SihengLi99 / SEALONG

Large Language Models Can Self-Improve in Long-context Reasoning
21 stars 0 forks source link

Advantages of MBR over Oracle #1

Open dle666 opened 3 hours ago

dle666 commented 3 hours ago

This is an inspiring work and very interesting! As I read through the paper, I had a few questions. In Figure 1, MBR seems to be less effective than Oracle, and I'm curious about its specific advantages. In the training phase, it also seems feasible to use majority voting as a positive example and treat the remaining cases as random counterexamples? I would appreciate any clarification on this. Thanks!

SihengLi99 commented 2 hours ago

Thank you very much for your interest in our work! We sincerely appreciate your thoughtful questions and have provided the following explanations. We will also incorporate your feedback into the next version of our work for further improvement.

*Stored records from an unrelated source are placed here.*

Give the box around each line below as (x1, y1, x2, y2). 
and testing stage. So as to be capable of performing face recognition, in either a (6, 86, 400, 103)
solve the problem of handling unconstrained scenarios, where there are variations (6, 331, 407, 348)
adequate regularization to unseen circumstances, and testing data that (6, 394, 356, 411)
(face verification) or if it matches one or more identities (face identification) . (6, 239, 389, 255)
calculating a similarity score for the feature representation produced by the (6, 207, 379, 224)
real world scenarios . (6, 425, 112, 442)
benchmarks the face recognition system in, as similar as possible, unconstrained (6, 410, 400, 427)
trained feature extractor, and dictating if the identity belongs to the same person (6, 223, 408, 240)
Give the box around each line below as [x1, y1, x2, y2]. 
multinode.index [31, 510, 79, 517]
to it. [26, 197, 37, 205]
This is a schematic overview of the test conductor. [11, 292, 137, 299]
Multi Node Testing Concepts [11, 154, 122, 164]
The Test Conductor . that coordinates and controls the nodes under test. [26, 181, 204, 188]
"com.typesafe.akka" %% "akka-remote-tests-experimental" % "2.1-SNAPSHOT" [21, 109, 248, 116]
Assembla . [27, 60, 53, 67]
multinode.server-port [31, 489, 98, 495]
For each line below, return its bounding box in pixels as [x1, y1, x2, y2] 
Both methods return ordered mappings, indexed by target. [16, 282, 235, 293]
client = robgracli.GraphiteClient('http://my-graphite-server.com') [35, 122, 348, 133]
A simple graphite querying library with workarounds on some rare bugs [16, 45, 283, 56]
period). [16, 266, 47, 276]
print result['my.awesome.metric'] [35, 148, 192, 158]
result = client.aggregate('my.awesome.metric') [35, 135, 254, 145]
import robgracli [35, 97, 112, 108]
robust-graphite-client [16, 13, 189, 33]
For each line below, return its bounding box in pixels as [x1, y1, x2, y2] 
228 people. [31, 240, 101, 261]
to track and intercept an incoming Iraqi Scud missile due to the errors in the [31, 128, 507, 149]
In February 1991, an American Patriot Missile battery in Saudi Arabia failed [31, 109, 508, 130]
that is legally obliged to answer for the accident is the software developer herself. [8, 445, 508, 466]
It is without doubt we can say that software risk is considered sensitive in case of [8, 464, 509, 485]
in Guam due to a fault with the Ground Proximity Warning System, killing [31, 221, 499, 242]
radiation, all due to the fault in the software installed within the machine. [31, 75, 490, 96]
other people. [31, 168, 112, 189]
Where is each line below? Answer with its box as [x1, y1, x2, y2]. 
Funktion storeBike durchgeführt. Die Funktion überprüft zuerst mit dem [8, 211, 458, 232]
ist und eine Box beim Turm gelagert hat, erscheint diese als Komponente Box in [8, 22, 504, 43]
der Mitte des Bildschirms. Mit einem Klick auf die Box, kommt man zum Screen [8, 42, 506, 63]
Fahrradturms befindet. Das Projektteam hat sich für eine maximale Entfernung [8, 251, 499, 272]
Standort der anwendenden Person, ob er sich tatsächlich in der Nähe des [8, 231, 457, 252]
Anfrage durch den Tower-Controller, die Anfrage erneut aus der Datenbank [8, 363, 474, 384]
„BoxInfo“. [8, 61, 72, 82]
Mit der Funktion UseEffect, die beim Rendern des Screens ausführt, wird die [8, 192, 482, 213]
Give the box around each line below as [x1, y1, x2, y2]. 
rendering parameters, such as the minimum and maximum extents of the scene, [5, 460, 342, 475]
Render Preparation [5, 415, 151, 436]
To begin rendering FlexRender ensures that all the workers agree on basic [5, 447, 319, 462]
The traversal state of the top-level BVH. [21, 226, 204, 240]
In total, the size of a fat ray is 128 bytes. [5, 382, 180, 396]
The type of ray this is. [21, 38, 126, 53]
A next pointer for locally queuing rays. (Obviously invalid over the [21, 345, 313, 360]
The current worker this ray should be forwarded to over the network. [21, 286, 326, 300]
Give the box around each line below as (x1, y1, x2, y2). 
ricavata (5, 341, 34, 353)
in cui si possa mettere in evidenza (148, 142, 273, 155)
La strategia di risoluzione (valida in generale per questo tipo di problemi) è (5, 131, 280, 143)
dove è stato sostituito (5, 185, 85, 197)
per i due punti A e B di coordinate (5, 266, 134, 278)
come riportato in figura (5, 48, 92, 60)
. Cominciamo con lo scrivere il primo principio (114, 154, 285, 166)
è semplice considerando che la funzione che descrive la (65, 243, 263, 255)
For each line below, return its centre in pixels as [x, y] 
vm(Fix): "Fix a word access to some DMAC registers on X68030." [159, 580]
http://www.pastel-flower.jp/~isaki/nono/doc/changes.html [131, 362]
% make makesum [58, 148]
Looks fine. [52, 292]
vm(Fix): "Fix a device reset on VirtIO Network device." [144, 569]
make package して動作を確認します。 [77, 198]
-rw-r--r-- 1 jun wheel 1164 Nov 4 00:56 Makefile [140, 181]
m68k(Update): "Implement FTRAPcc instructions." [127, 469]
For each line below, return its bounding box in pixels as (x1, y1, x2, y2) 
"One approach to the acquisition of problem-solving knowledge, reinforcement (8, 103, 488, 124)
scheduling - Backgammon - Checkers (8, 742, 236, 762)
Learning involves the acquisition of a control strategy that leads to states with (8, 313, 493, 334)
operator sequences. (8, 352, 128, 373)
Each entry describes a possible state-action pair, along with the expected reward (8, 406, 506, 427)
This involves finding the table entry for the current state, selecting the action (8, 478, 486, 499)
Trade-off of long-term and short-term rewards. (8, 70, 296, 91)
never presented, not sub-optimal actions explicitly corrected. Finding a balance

  1. In Figure 1, the significant differences between MBR and Oracle are understandable, as Oracle directly leverages ground-truth information, which MBR does not. However, it is worth noting that despite these differences, MBR significantly outperforms Greedy Search. This demonstrates that the data sampled via MBR is better than what the current model can express, thereby improving model performance. Moreover, leveraging MBR scores enables Preference Optimization, allowing the model to learn from negative samples. You can refer to the comparison between SEALONG-SFT and SEALONG in Table 5, which further highlights the effectiveness of Preference Optimization.

  2. The idea of Majority Voting that you mentioned is entirely feasible. In fact, Meta’s recent work, released last week (https://arxiv.org/abs/2411.04109), employs a similar approach. Additionally, the work by UIUC and Google in 2022 (https://arxiv.org/pdf/2210.11610) also follows a comparable idea. These methods are discussed in the Related Work section. Fundamentally, these approaches aim to evaluate responses by leveraging consensus across multiple outputs, with differences mainly in their implementation details.

  3. We did not adopt Majority Voting in our work for two reasons. First, we formalized the problem as Minimum Bayes Risk, which might provide stronger theoretical support. Second, in practical scenarios, especially for long-context scenarios, models may struggle to adhere strictly to the required output format, making it difficult to extract the corresponding answer from each output reliably. Nonetheless, this is a minor detail of implementation and does not undermine the potential effectiveness of Majority Voting.

Once again, we appreciate your feedback and the opportunity to clarify these points. Please feel free to reach out if you have any further questions or suggestions!